A DONIS STEPPED OUT of the shower and shook his head, pushing his fingers through the drenched strands of his dripping ebony hair. A quick glance in the steamed-up mirror told him it was time for a trim—the waves were damply curling on his neck in a way he found irritating.

Quickly drying off, he had pulled on a pair of boxers and was reaching for his razor when his phone rang. He saw the caller ID and picked it up, a half-smile curving his mobile, sensually sculpted lips.

‘Thought you didn’t get up before noon on vacation, Jack.’

‘It’s hard work to maintain the illusion I’m an entitled hedonist.’ His friend’s languid response, accompanied by an exaggerated yawn from the workaholic lawyer, drew an ironic grin from Adonis. ‘I thought as your best friend, possibly only friend—’

‘Thanks for that,’ came the dry interruption.

‘It takes a very determined person to get past your iron ring of security, and of course your trust issues. Not everyone has an angle, you know.’

Adonis grunted, thinking, No, but most people do.

‘But back to the reason I called—it was of course to congratulate you? I’m kind of hurt that I am the last to know.’ There was an audible question mark in the light teasing response.

Adonis looped a towel around his neck and walked over to the glass wall of his penthouse apartment, rubbing a hand across the dark stubble on his jaw as he glanced from the numbers on the screen of the laptop set up on his desk to the iconic view of the city far below.

‘Last to know what?’ His dark brows twitched into a frown. Had someone leaked information on the deal he had spent the last month putting together?

‘About your marriage plans. Have you set a date yet?’

Adonis’s eyes narrowed. He was not very amused by the joke, particularly given the significance of the date.

Two years ago today he had been meant to be exchanging vows with his beautiful bride.

And Deb had been beautiful, he thought, an image of her face floating into his head along with a wave of genuine sadness. She’d had her whole life ahead of her. She’d had everything, including him.

An ironic, self-mocking smile tugged at the corners of his mobile lips. Beautiful Deb had taken him for a fool, a fact that he had not discovered until after her death when, along with the helicopter pilot, a third body had been found in the wreckage.

Identified as an older man, neither wealthy nor influential, a married man, and, it turned out, her long-standing lover.

This fact was not general knowledge, though how his grandfather had buried that little pearl he didn’t know.

He must have pulled in one hell of a lot of favours, which meant that the world didn’t know that Adonis was a fool. But he did.

His pride had taken a massive hit when he’d discovered he’d been played.

The rumours of his infallibility, he conceded with a cynical grimace, had been grossly exaggerated.

The fact he had been confident that she would have been faithful seemed beyond laughable. It was even more disturbing that in his arrogance he had so readily accepted her word when they had struck their very civilised bargain. Which seemed, in hindsight, irredeemably stupid.

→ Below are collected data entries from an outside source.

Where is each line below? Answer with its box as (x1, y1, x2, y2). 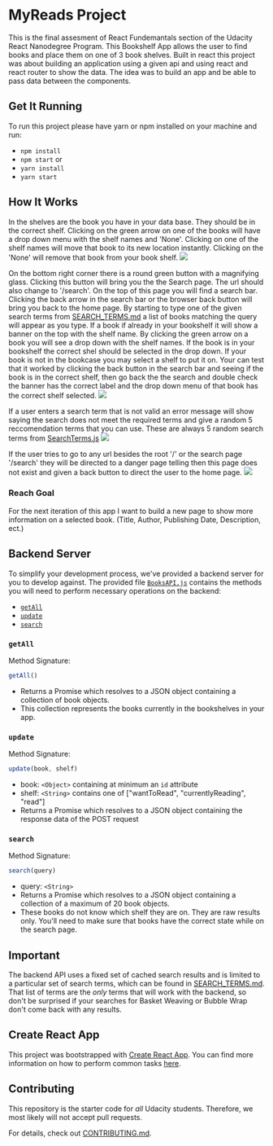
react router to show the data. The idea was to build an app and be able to (8, 67, 257, 77)
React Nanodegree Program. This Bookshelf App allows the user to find (8, 41, 248, 50)
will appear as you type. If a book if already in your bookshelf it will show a (8, 320, 258, 330)
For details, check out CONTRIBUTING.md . (8, 1128, 152, 1138)
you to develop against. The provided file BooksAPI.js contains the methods (8, 577, 262, 587)
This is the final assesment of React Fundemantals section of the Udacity (8, 33, 253, 42)
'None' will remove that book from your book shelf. (8, 252, 179, 262)
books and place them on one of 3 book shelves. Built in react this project (8, 50, 255, 59)
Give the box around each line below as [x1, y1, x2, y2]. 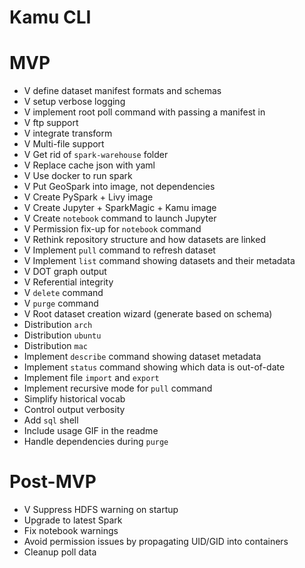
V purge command [23, 297, 99, 310]
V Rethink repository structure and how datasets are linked [23, 234, 266, 246]
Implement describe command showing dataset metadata [23, 351, 262, 363]
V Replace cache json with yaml [23, 159, 156, 171]
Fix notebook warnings [23, 525, 119, 537]
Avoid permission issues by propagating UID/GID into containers [23, 536, 289, 548]
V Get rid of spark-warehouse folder [23, 149, 169, 161]
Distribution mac [23, 340, 88, 352]
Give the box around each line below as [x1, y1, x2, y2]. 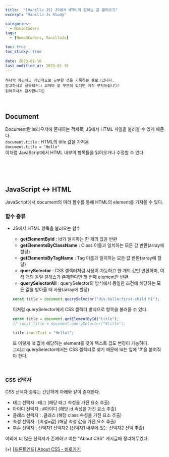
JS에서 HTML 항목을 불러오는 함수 [12, 225, 81, 231]
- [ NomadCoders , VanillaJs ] [10, 35, 69, 40]
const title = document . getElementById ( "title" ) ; [12, 317, 120, 322]
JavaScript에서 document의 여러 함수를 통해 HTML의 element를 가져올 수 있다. [5, 199, 164, 205]
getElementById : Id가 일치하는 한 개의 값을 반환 [20, 236, 118, 242]
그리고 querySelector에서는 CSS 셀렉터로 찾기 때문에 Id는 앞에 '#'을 [12, 346, 148, 352]
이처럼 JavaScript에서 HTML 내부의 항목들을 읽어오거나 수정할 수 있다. [5, 149, 145, 156]
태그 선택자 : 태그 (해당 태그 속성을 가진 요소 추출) [12, 399, 110, 405]
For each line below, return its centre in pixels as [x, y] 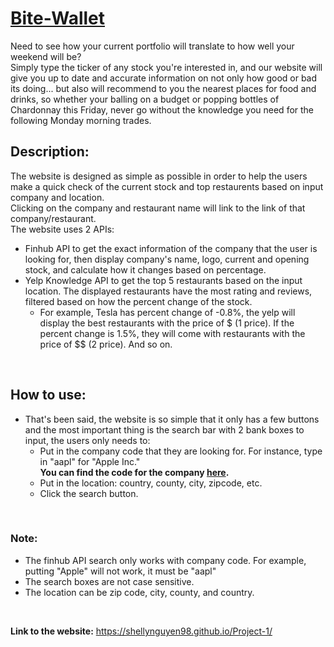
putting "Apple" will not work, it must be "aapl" [120, 571]
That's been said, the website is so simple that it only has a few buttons [172, 419]
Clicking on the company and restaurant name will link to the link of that [158, 208]
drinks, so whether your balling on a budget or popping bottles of [145, 99]
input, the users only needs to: [87, 440]
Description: [50, 152]
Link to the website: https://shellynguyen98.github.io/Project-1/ [141, 631]
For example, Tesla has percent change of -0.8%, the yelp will [167, 312]
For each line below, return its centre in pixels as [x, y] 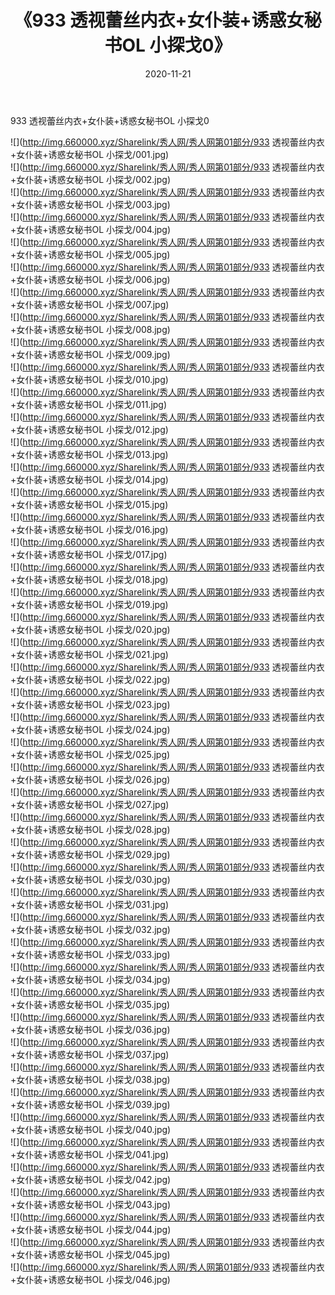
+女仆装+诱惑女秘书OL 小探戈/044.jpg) [91, 1229]
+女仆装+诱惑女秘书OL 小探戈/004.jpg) [91, 229]
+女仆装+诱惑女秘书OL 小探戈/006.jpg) [90, 279]
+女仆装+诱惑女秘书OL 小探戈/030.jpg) [90, 879]
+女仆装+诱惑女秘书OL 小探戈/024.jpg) [90, 729]
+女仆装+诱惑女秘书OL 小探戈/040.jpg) [91, 1129]
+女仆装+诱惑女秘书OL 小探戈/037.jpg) [90, 1054]
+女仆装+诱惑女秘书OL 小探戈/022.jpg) [90, 679]
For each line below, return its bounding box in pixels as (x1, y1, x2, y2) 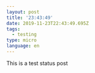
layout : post (6, 9, 40, 15)
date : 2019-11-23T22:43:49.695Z (6, 20, 89, 26)
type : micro (6, 37, 37, 43)
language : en (6, 43, 40, 49)
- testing (12, 32, 37, 38)
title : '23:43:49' (6, 15, 53, 21)
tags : (6, 26, 20, 32)
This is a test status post (6, 59, 69, 67)
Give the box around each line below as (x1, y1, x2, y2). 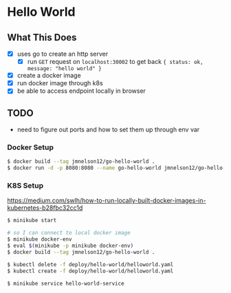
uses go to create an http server (16, 50, 109, 58)
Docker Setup (7, 142, 54, 152)
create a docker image (16, 72, 81, 80)
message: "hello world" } (27, 65, 102, 72)
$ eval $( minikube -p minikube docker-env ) (7, 242, 134, 250)
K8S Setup (7, 181, 43, 191)
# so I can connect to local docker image (7, 230, 131, 237)
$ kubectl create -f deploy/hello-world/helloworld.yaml (7, 268, 174, 274)
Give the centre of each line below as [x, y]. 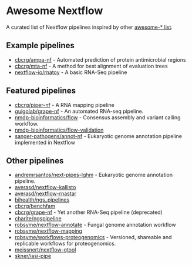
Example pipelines [41, 46]
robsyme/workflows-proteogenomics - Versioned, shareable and [93, 237]
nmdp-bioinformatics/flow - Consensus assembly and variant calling [97, 117]
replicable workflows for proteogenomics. [65, 244]
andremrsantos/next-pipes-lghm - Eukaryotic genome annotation [94, 175]
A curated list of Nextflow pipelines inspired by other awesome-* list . [90, 27]
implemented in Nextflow [45, 142]
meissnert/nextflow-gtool [45, 250]
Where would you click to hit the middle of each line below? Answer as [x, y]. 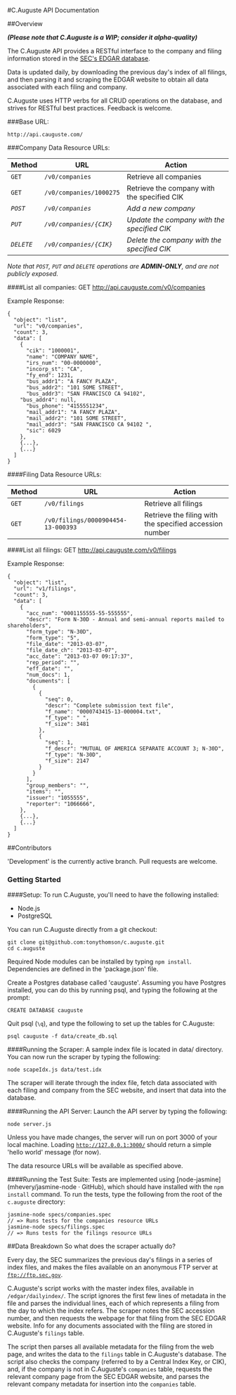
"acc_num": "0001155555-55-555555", [79, 614]
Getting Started [34, 879]
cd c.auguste [26, 949]
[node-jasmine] [199, 1179]
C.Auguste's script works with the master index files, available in [101, 1288]
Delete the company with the [174, 240]
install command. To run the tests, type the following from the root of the [115, 1195]
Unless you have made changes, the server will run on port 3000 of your [112, 1137]
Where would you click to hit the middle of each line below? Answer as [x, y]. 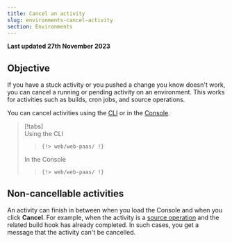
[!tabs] [34, 126]
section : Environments [40, 26]
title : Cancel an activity [46, 14]
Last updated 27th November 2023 [59, 47]
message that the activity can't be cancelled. [72, 232]
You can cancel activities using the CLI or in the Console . [89, 113]
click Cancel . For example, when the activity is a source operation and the [114, 217]
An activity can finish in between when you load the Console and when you [115, 210]
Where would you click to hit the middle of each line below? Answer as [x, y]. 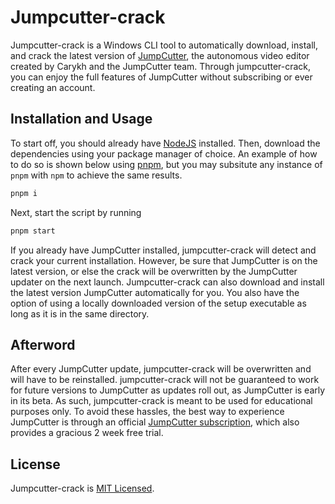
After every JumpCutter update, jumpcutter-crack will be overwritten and [161, 369]
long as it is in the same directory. [80, 313]
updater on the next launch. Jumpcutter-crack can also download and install [167, 282]
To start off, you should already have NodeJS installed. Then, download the [165, 143]
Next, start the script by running [76, 212]
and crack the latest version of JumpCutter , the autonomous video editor [160, 55]
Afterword [43, 344]
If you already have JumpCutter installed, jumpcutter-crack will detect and [163, 250]
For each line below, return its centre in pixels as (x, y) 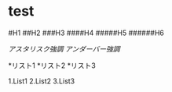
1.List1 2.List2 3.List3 (42, 81)
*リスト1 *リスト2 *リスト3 (52, 65)
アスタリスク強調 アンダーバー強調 (64, 48)
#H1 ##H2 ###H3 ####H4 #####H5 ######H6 (86, 33)
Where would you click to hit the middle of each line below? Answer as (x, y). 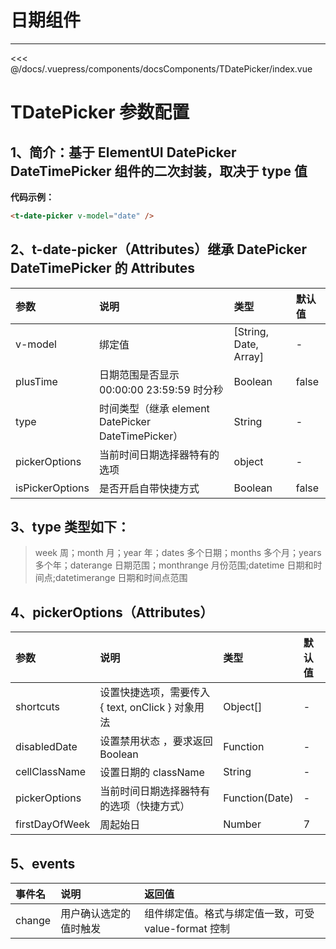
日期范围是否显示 (139, 374)
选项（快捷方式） (150, 806)
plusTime (36, 381)
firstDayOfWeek (53, 824)
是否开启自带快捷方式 (149, 488)
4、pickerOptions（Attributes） (112, 612)
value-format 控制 (187, 929)
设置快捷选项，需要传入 (155, 693)
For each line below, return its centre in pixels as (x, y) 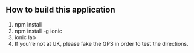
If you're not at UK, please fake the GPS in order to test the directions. (101, 43)
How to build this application (60, 10)
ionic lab (25, 37)
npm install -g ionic (38, 31)
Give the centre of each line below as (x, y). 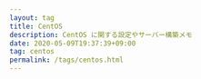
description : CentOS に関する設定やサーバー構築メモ (101, 35)
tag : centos (32, 52)
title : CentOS (36, 26)
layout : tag (32, 18)
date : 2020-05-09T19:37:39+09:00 (73, 43)
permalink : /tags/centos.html (67, 60)
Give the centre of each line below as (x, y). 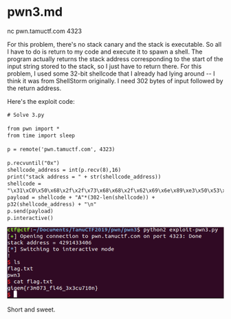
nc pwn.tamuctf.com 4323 (45, 31)
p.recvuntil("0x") (33, 163)
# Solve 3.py (26, 115)
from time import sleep (41, 135)
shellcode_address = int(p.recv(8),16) (64, 170)
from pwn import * (33, 129)
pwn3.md (35, 12)
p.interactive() (30, 218)
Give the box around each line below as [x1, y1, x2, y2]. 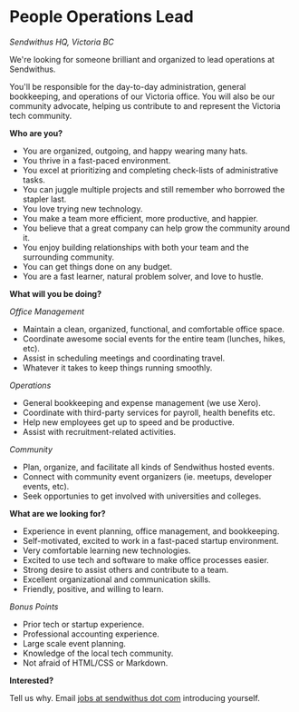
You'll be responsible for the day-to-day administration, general [9, 81, 246, 92]
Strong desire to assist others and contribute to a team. [22, 564, 229, 575]
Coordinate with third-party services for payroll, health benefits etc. [22, 407, 275, 418]
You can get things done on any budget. [22, 261, 173, 272]
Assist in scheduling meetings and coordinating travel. [22, 352, 226, 363]
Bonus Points [9, 601, 59, 612]
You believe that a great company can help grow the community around [22, 222, 290, 233]
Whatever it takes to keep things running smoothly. [22, 361, 213, 373]

If Deb had actually produced the one child they had agreed on when they had hammered out the details of their practical, mutually beneficial arrangement, which was obviously no means a given, there was a big doubt that any child would have been his.

But that was academic. There was no wife, no child, not even an ignominious divorce.

He’d been blinded less by her beauty than by the fact he had been utterly convinced he had found his version of the perfect bride: beautiful, ambitious, driven, and not clingy or, most importantly, in love with him.

A fact she had quite happily admitted when he had initially thrown the idea of marriage out there.

He’d been upfront, said he wasn’t in love with her, and had had his instincts rewarded when she’d told him that that was not an issue.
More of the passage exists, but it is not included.